Created by Nick Smoczyk 4/5/2023

Updated 4/12/2023

### 1. Reading .tgz and saving as h5

In [None]:
#imports and parameters
import h5py #to save and read h5 files
import numpy as np #for arrays and math
import pandas as pd #for dataframes and csv
import scipy.signal as sp #for calculating spectrograms
import matplotlib.pyplot as plt #for plots

from specufex import BayesianNonparametricNMF, BayesianHMM #for NMF and HMM
from tqdm import trange #for a progress meter

import eqcorrscan #for reading templates from .tgz
from eqcorrscan import Tribe #for reading templates from .tgz

homedir = '/home/smocz/expand_redpy_new_files/templates/' #directory to with .tgz file
filename = 'Volcano_Rainier_Network_UW_Station_RCM_Channel_HHZ.tgz' #name of .tgz file
savedir = '/home/smocz/expand_redpy_new_files/h5/' #directory to save h5 file in
h5name = '' #name of h5 file

In [None]:
T = Tribe().read(f'{homedir}{filename}') #read the .tgz file

#create data
wave_list = [] #list of arrays of stream data
name_list = [] #list of template names

for t in T[:20]: #for each of the first 20 templates in the tgz file
    t_id = t.name #template name
    waveform = t.st #tempalte stream
    wave_list.append(np.array(t.st[0].data)) #append stream data as an array
    name_list.append(t.name)
#     break
    
wave_arr = np.array(wave_list)
print(wave_arr.shape) #should be (# of streams, length of streams) like (90, 3121) for 90 streams of length 3121

In [None]:
#add data to h5 file
with h5py.File("./specufex_data.h5", "w") as f:
    f.create_dataset("waveforms", data=wave_arr)
    f.create_dataset("template_name", data=name_list)

### 2. Reading h5 file

In [None]:
#load waveforms from h5 file
with h5py.File("./specufex_data.h5", "r") as f:
    waveforms = f["waveforms"][()]
    template_name = f["template_name"].asstr()[()]
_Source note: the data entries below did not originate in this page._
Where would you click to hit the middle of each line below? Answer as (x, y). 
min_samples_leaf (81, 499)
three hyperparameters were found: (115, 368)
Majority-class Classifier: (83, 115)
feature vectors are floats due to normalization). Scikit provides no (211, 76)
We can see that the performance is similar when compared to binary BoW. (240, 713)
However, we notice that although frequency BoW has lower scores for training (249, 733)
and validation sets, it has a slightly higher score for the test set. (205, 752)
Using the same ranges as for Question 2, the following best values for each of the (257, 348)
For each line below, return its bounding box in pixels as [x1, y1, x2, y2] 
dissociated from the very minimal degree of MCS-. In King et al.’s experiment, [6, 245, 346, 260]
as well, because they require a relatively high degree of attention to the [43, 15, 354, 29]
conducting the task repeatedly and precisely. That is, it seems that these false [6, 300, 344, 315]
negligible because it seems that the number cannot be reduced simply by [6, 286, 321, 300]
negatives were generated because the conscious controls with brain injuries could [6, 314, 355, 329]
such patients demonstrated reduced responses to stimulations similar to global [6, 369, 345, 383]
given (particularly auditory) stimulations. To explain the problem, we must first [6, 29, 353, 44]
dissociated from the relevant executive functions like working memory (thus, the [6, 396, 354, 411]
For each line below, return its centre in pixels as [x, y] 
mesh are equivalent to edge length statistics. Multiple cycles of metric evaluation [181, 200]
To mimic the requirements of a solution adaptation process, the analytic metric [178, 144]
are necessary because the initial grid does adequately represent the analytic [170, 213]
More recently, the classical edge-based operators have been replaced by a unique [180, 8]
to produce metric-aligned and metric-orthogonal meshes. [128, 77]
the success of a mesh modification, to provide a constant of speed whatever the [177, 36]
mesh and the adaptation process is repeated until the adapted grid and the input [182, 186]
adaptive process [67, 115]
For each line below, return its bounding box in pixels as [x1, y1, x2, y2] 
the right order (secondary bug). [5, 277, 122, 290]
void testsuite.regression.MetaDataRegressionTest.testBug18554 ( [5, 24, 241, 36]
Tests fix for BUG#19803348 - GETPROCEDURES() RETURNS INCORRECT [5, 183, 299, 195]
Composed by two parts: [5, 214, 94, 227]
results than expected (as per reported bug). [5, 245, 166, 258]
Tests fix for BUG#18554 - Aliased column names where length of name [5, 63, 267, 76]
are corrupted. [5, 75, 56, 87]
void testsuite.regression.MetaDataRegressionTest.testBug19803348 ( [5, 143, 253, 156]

print(f"{len(waveforms)} waveforms in file")

tdf = pd.DataFrame({"template_name":template_name,"waveform":list(waveforms)})
tdf.head()

### 3. Spectrograms

In [None]:
#stream filtering
fs = 40 #sampling rate
fqmin = 1 #minimum frequency for bandpass
fqmax = 10 #maximum frequency for bandpass

# spectrogram parameters
sgramMode='magnitude'
sgramScaling='spectrum'

# frequency/time resolution
nperseg = 64
noverlap = nperseg/4
nfft = 1024

#Kmeans
K = 6 # number of clusters to fit

#NMF
batches_nmf = 100000
batch_size = 1

#HMM
num_states = 8
batches_hmm = 5000

In [None]:
#calculate raw spectrograms with scipy
fSTFT, tSTFT, STFT_raw = sp.spectrogram(
    x=np.stack(cat["waveform"].values),
    fs=fs,
    nperseg=nperseg,
    noverlap=noverlap,
    nfft=nfft,
    scaling=sgramScaling,
    axis=-1,
    mode=sgramMode
)

In [None]:
#quality check for NaN
np.isnan(STFT_raw).any()

In [None]:
freq_slice = np.where((fSTFT >= fqmin) & (fSTFT <= fqmax))
fSTFT   = fSTFT[freq_slice]
STFT_0 = STFT_raw[:,freq_slice,:].squeeze()

# STFT_0 = STFT_raw

In [None]:
normConstant = np.median(STFT_0, axis=(1,2))
STFT_norm = STFT_0 / normConstant[:,np.newaxis,np.newaxis]  # norm by median
del STFT_0
STFT_dB = 20*np.log10(STFT_norm, where=STFT_norm != 0) # convert to dB (database?)
del STFT_norm
STFT = np.maximum(0, STFT_dB) # make sure nonnegative
del STFT_dB

tdf["stft"] = list(STFT)
tdf.head()

In [None]:
#quality check
bad_idx = tdf["stft"][tdf["stft"].apply(lambda x: np.isnan(x).any())].index
print(f"Bad spectrograms: \n{tdf.loc[bad_idx].template_name}")
tdf = tdf.drop(bad_idx).sort_values("template_name")

In [None]:
#plotting example spectrogram
n_spectrogram = 0 # index of spectrogram to plot

f, ax = plt.subplots(1,2, figsize=(10,5))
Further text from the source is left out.